Submissions by Carphone Warehouse that ‘unjustifiably high standards of information security’ were being imposed upon them were rejected by the commissioner. Yet, none of this should have been a surprise to the group – the commissioner also noting that around the time of the Dixons merger in 2014 the group had been aware of potential deficiencies and had already implemented “a wide-ranging remedial programme for its information security”.

So, had lessons been learned since the 2015 attack? Were they just incredibly unlucky to be hit again?

The latest attack involved 5.9m credit card records and an additional 1.2m customer records. Whilst technical details have yet to emerge, a look through the 164 pages of the 2016-17 Dixons Carphone annual report suggests that the group has a very long way to go.

The term ‘cybersecurity’ made the boardroom agenda just once – and even then only appeared as a footnote to a wider topic on IT infrastructure. The single biggest risk to a modern day online business (and less than 12 months after a previously devastating cyber-attack) and cybersecurity isn’t sufficiently important to earn its own bullet point.

Incoming CEO Alex Baldock has pledged to significantly increase spending on technology and IT systems following the latest attack, but this has been the Dixons mantra since 2014 - the ‘wide-ranging remedial programme’ implemented at the time failing to prevent the 2015 attack.

Dixons Carphone

The 2016-17 annual report even claims that information security risk had reduced thanks to a “significant and ongoing management effort and investment to reduce this risk exposure” – but once again failed to prevent the latest attack.

The numbers say it all. Their glossy report is long on bold claims about how many tonnes of waste the group collected, the amount of CO2 they saved, the impact of their photovoltaic installations down to the last kilowatt-hour and even how much as a group they’ve invested in LED lighting down to the last penny – but there isn’t a single line item that relates to information security.

Back in January, the Information Commissioner identified problems that were “wide-ranging and systemic, rather than single isolated gaps in an otherwise robust package of technical and organisational measures.”  

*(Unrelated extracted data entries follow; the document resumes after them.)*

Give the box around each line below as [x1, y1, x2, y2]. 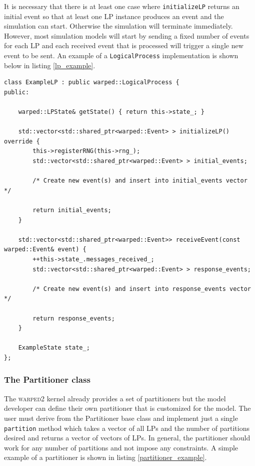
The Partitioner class [4, 373, 90, 386]
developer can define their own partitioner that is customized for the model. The [4, 403, 251, 413]
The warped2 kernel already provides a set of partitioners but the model [4, 393, 226, 403]
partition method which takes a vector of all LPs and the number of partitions [4, 422, 250, 433]
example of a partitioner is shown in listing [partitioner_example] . [4, 452, 207, 462]
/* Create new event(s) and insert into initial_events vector [32, 177, 247, 185]
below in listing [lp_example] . [4, 60, 95, 70]
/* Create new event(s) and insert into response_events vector [32, 285, 251, 292]
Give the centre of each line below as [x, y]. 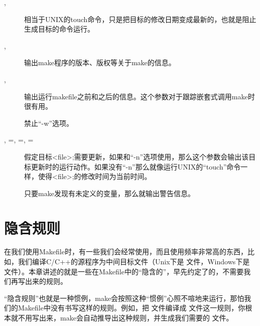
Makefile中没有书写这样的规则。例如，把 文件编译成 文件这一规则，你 [132, 308]
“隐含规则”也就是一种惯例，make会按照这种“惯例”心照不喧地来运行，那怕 [124, 298]
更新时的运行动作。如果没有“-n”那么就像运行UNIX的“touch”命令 [136, 166]
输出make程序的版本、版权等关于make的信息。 [100, 62]
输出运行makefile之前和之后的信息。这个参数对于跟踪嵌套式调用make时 [140, 96]
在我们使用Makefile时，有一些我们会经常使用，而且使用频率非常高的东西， [126, 252]
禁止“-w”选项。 [49, 123]
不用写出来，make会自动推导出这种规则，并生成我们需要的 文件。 [125, 317]
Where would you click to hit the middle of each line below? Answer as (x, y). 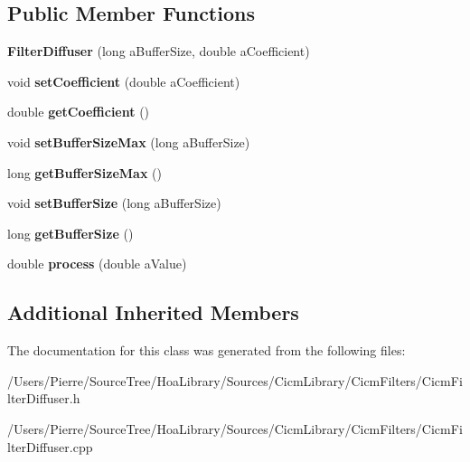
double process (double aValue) (97, 264)
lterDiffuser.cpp (50, 446)
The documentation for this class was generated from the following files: (207, 350)
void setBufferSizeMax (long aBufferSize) (129, 141)
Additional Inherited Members (153, 312)
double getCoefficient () (79, 112)
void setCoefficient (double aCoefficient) (124, 81)
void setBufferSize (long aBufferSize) (114, 203)
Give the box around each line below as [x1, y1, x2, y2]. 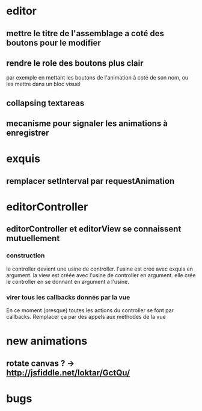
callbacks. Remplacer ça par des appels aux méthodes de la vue [6, 313, 167, 320]
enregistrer [6, 128, 49, 138]
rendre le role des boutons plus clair [6, 58, 144, 68]
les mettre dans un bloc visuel [6, 80, 81, 88]
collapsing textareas [6, 98, 85, 108]
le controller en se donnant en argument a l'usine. [6, 278, 129, 285]
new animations [6, 334, 88, 348]
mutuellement [6, 233, 60, 243]
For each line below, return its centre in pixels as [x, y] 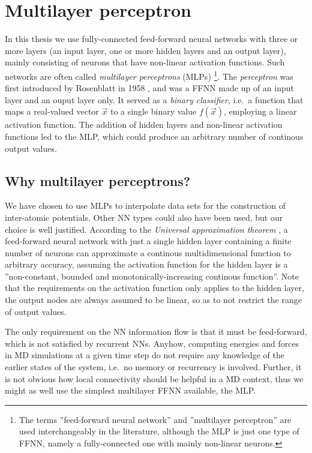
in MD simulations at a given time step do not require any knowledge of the [145, 355]
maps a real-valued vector [52, 111]
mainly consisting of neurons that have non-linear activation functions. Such [145, 62]
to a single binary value [153, 111]
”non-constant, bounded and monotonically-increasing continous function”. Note [152, 276]
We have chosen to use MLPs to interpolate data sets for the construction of [145, 205]
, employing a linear [260, 111]
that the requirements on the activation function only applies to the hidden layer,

Rapid growth – both organic and by acquisition – has resulted in the creation of a huge technical debt at Dixons Carphone – and as with any other debt, needs to be at the very top of every boardroom agenda until the matter is finally put to bed.

Until that happens, our personal data will continue to be put at risk by an organisation which is big on promises but fails to implement basic measures that I believe the general public would take for granted.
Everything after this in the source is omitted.